Monday, 29 October 2012

Nothing more, nothing less, only love

I usually try and formulate what I want to say before putting a post together so I can come across all eloquent and intellectual but I'm going with a more stream of consciousness effect for this one because I've got lots to say and no really sensible way of tying the different threads together.

Firstly I had an endoscopy last week to replace the tube that goes into my stomach, through which I pump liquid food to keep me at my pleasantly plump (and healthy looking apparently) current weight. There really is no fun way of having an endoscope stuck down your throat to remove the old one by physically hauling it back up and out and the general misery of it is compounded when the sedation they give you hasn't really worked. It was a shite way to spend an afternoon and all the coffee and biscuits in the world didn't make up for it. I don't know if it really is linked to such a relatively minor procedure but I felt rubbish for the whole rest of the week. Anyway the replacement one is in and this time it is only held in place with a water filled balloon rather than the mushroom fitting of the old one. This actually means a bit more maintenance as you need to replace the water in the balloon weekly, for which I apparently need the help of the district nurse. She is coming tomorrow to show me how to do it and we've already agreed that if she's satisfied that I know what I'm doing she'll just supply me with the equipment and let me look after it myself rather than have her come every week for such an easy job. After all I looked after my Hickman lines perfectly well back when I had each one of them popping out my chest and that required a sterile environment and all manner of paraphernalia. Anyway, if all else fails I've got two sisters who are nurses and I'd rather use their time than a district nurse who probably has dozens of patients a day to see.

Secondly I feel I need to address something and this is the thing I'm really struggling to put into words. Today I was reading about a post lung transplant patient who is having complications and needs to have a biopsy done to test for lymphoma and it brought into sharp focus for me a bit of an issue I have. I worry almost incessantly about what life is going to be like post transplant for me. I do this because I've done it once before and know full well that the treatments doled out by the medical profession often come with horrific side effects. After all my current predicament of needing new lungs is a direct result of the treatments I had to cure me of Leukaemia. I have no idea what fresh horrors life post transplant could bring my way, I only know that I at least want to see what life has to offer me. In talking briefly to this other patient today I told her that it's ok for her to be scared and to let her friends know that because, and here's the crux of what bothers me really, I think that friends, with the greatest will in the world, mostly think that after a transplant you're past the worst and will keep getting better. Whenever some problem arises they are so used to us patients being brave or strong or whatever other adjective they want to throw about that they don't always see that we're just as terrified as they are, and that is our own damn stupid fault because we don't bloody tell them.

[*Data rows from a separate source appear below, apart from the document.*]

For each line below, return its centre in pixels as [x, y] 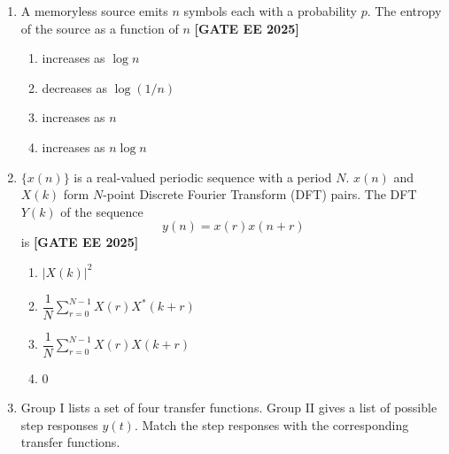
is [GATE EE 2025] [80, 242]
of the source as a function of [100, 28]
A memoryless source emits [94, 11]
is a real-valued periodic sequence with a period [203, 177]
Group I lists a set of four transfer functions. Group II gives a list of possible [229, 408]
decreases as [74, 87]
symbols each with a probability [270, 11]
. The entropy [404, 11]
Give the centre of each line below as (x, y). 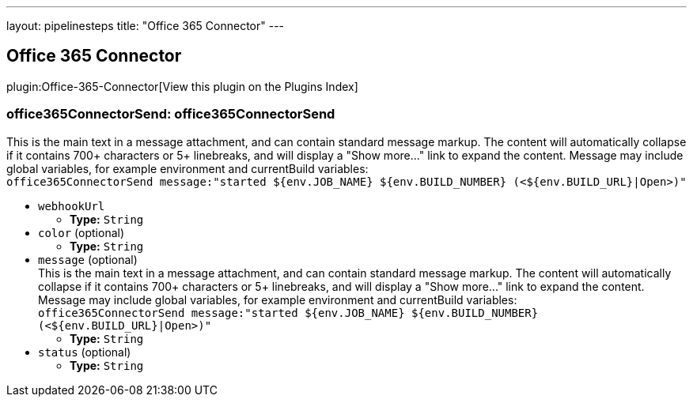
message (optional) (88, 259)
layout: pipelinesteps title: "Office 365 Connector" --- (146, 26)
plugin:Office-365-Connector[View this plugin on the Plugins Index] (182, 86)
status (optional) (85, 352)
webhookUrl (72, 206)
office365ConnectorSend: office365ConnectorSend (171, 114)
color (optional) (81, 232)
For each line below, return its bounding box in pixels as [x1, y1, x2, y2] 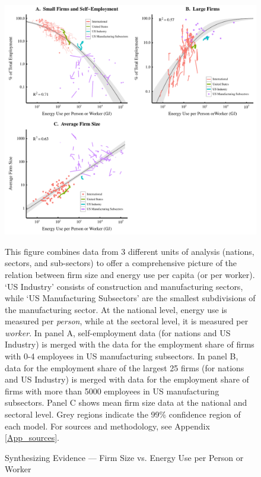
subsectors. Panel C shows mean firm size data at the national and [5, 396, 247, 409]
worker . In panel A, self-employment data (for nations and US [5, 326, 231, 339]
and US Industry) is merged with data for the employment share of [5, 373, 249, 386]
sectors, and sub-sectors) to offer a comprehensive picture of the [5, 257, 237, 269]
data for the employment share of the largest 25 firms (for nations [5, 361, 244, 374]
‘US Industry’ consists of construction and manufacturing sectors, [5, 280, 243, 292]
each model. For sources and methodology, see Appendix [5, 419, 210, 432]
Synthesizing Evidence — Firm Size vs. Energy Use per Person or [5, 451, 244, 463]
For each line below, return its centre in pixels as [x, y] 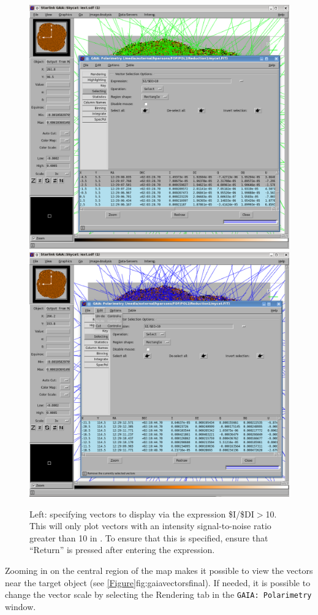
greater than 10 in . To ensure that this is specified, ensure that [149, 537]
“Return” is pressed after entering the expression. [122, 550]
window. [21, 606]
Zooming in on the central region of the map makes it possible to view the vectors [159, 571]
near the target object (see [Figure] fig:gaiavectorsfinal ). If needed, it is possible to [158, 582]
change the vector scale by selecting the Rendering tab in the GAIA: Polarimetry [158, 594]
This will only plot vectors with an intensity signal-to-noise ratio [150, 526]
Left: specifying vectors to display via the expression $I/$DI [142, 514]
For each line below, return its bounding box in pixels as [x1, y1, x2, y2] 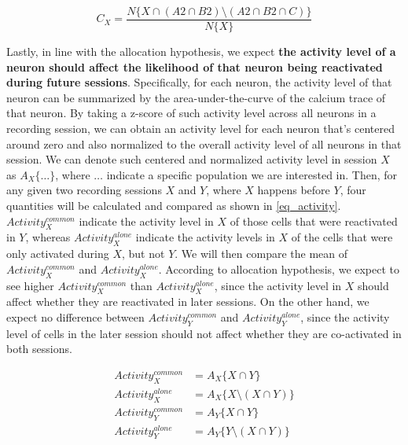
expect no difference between [6, 308, 145, 325]
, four [340, 182, 366, 198]
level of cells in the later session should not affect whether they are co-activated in [6, 325, 402, 341]
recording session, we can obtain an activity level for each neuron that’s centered [6, 120, 395, 137]
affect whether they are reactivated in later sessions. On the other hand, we [6, 293, 369, 310]
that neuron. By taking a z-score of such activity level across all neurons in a [6, 105, 377, 121]
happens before [257, 182, 330, 198]
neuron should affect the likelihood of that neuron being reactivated [6, 58, 383, 75]
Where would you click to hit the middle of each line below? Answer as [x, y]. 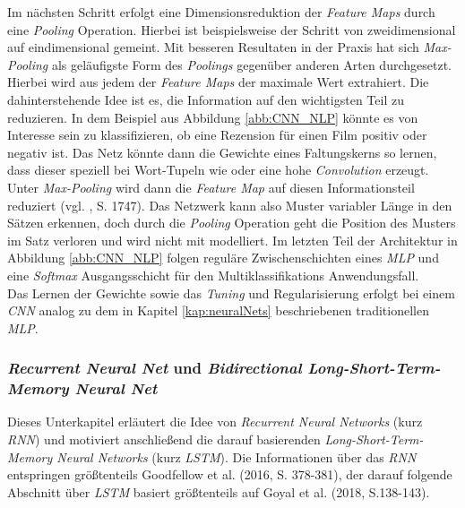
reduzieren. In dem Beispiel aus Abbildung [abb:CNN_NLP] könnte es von [213, 117]
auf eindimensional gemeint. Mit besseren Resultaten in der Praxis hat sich [213, 47]
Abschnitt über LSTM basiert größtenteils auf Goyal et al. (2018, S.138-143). [219, 491]
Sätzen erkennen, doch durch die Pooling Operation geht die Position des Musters [232, 223]
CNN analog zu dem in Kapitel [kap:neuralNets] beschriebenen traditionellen [218, 310]
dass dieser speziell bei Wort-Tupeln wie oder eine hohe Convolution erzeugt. [218, 170]
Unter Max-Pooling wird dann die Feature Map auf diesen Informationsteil [211, 187]
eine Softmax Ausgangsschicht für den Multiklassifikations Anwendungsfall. [213, 275]
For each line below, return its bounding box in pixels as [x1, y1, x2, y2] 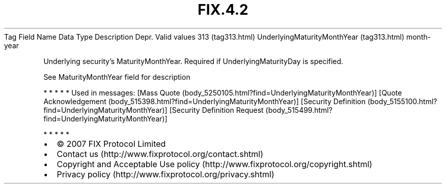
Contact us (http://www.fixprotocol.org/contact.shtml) [57, 148, 264, 159]
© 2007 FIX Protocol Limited [57, 138, 166, 149]
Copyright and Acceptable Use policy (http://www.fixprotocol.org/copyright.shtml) [57, 159, 373, 169]
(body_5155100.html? [367, 97, 437, 106]
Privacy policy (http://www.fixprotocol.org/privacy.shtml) [57, 169, 274, 179]
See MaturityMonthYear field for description [43, 72, 190, 81]
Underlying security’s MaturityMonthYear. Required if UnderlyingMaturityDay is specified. [43, 56, 344, 66]
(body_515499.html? [265, 105, 332, 114]
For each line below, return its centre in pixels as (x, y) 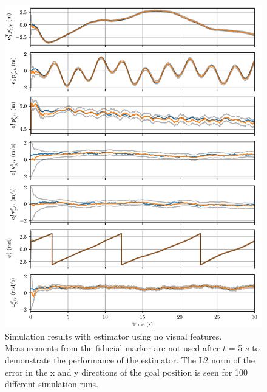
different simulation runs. (52, 384)
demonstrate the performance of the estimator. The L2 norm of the (130, 359)
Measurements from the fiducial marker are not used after (113, 348)
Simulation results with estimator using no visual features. (113, 336)
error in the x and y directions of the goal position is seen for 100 (126, 372)
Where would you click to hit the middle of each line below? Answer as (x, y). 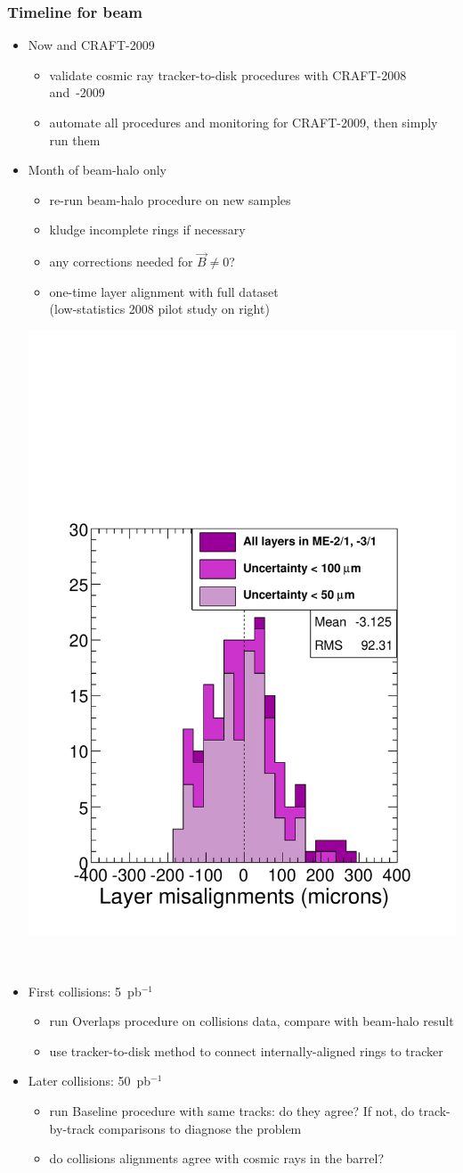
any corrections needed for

I have a few friends who think through all the consequences of what my post transplant life will be like and I'm very lucky to have them to talk to about these sort of things, but for every one of them there's at least five who don't really understand that my life post transplant is going to be a never ending drive to avoid infection because my immune system will be compromised. Even under the best scenario it'll also have a periodic round of bronchoscopies (tube up the nose and down into the lungs - a true joy) and biopsies for the rest of my natural life. I know normal is a figment of my imagination but my life is going to be so complicated for so many different reasons that I'm not sure that even I can comprehend it fully. So how can I expect other people to? The answer really is that most of the time I don't, but when I see someone clearly struggling with their lot in life and people are offering little other than bland platitudes about how they'll be fine because 'they're a fighter' or that 'you've beaten worse than this before' I reserve the right to get hacked off on their behalf because words like that don't help. Not really. Sometimes when you're crying through fear you don't need someone telling you it's going to be all right, you need someone to tell you they know that the situation is shite but that they'll hold you as you cry.

On a slightly lighter note, while I've never been a great James Bond fan, like most young boys I watched all the films and, being as obtuse as I sometimes am, I always loved the one that is generally regarded as most lowly of them, On Her Majesty's Secret Service. Yes, George Lazenby was rubbish but unlike most of the other films there was a somewhat coherent plot, a wonderful score and an ending that beats all the other films hands down. It ends with the Louis Armstrong song We Have All The Time in The World and I have made a promise to myself that post transplant I'm going to find a kareoke bar and sing that most appropriate of songs. I'll cry my eyes out when singing it and no doubt will take a few people with me but I want to do it.